# The records:
++++++
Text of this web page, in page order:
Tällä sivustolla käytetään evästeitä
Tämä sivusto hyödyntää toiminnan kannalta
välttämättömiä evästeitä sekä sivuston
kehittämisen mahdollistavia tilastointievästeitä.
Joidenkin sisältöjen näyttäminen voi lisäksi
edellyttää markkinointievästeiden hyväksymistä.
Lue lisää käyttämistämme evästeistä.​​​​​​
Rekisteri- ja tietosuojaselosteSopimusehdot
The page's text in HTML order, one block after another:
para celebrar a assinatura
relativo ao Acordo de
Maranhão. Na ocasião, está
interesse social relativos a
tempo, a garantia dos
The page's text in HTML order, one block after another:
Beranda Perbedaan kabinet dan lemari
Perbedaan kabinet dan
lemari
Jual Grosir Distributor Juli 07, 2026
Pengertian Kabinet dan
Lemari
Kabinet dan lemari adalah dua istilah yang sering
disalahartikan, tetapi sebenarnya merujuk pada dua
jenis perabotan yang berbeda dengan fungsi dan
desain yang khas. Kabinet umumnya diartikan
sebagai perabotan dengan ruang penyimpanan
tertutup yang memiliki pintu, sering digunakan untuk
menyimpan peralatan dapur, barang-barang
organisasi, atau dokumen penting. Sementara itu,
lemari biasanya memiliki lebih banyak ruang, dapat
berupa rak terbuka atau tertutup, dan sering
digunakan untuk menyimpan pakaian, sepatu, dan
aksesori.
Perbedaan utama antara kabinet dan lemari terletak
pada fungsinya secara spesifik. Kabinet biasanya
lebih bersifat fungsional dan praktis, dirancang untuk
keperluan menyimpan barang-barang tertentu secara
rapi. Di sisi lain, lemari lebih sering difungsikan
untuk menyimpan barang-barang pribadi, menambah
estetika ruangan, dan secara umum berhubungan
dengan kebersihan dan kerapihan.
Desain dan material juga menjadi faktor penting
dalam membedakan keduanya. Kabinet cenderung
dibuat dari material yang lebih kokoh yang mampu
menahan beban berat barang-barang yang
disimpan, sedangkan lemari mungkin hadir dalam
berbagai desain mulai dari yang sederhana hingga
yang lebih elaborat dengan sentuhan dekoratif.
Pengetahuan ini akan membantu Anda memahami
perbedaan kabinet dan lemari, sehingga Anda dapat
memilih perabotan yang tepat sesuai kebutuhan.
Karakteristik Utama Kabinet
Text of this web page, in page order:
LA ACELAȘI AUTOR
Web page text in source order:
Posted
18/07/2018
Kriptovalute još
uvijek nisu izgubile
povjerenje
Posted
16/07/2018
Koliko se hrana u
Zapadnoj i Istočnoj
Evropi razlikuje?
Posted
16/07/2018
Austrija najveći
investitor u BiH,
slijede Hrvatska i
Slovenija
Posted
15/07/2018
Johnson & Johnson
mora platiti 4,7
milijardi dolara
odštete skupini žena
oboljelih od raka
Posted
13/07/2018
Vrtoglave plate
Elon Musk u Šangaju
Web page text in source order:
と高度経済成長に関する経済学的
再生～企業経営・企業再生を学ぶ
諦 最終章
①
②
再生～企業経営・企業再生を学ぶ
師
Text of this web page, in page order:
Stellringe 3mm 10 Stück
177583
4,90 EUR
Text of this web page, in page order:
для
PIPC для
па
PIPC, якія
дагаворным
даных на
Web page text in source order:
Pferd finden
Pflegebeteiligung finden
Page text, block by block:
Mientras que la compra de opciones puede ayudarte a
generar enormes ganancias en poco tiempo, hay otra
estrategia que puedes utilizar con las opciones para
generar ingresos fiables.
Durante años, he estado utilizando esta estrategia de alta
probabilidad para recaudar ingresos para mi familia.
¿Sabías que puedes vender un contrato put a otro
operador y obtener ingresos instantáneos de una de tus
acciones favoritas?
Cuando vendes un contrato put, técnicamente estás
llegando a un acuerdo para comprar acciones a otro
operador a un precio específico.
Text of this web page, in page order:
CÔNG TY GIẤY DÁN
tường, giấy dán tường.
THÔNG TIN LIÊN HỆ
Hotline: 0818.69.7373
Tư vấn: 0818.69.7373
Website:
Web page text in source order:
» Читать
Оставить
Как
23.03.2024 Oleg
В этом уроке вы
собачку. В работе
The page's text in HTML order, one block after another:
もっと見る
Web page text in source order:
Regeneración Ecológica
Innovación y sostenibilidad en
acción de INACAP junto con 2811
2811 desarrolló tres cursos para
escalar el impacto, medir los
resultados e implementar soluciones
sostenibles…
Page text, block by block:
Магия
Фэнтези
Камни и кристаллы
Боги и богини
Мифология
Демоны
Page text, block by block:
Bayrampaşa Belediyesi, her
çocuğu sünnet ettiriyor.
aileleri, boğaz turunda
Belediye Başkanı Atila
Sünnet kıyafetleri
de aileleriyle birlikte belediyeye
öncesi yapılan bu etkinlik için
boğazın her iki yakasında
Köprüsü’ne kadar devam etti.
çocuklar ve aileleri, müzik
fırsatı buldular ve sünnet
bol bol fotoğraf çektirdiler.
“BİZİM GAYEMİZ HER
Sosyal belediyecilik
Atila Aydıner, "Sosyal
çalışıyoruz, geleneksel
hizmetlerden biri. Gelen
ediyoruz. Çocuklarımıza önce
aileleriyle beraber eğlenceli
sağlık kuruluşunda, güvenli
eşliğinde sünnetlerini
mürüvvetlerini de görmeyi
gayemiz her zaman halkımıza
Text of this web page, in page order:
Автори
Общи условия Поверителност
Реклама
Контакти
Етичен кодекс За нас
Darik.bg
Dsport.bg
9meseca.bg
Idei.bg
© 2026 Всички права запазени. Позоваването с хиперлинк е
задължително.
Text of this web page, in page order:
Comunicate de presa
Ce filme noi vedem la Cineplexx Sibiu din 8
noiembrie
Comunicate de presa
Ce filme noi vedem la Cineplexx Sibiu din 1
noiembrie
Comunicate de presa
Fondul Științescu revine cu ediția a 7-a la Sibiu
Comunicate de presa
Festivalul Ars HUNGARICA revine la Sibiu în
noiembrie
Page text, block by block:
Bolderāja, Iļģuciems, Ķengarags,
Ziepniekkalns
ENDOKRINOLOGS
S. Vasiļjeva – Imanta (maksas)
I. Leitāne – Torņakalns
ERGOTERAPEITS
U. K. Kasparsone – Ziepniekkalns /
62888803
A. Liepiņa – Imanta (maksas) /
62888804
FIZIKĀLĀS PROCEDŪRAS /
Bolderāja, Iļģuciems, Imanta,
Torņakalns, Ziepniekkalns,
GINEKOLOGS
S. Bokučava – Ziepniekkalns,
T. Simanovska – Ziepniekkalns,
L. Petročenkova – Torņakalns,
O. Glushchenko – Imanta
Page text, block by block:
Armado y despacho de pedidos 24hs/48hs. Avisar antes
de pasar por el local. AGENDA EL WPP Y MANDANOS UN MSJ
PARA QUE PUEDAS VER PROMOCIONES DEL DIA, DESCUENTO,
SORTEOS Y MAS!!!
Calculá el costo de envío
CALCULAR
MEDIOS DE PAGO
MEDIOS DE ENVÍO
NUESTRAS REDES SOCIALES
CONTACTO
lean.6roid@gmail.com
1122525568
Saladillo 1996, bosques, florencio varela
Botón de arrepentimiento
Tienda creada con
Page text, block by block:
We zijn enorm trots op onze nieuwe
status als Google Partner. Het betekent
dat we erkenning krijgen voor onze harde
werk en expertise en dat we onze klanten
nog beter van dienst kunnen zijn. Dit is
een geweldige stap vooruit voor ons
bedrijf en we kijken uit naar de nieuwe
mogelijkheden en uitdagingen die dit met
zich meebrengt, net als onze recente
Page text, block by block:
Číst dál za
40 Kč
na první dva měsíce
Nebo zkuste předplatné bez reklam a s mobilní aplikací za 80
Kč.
++++++
# Assignment:
Every line in the records that holds the word "voor" should be copied into the answer.

# Solution to the problem:
dat we erkenning krijgen voor onze harde
een geweldige stap vooruit voor ons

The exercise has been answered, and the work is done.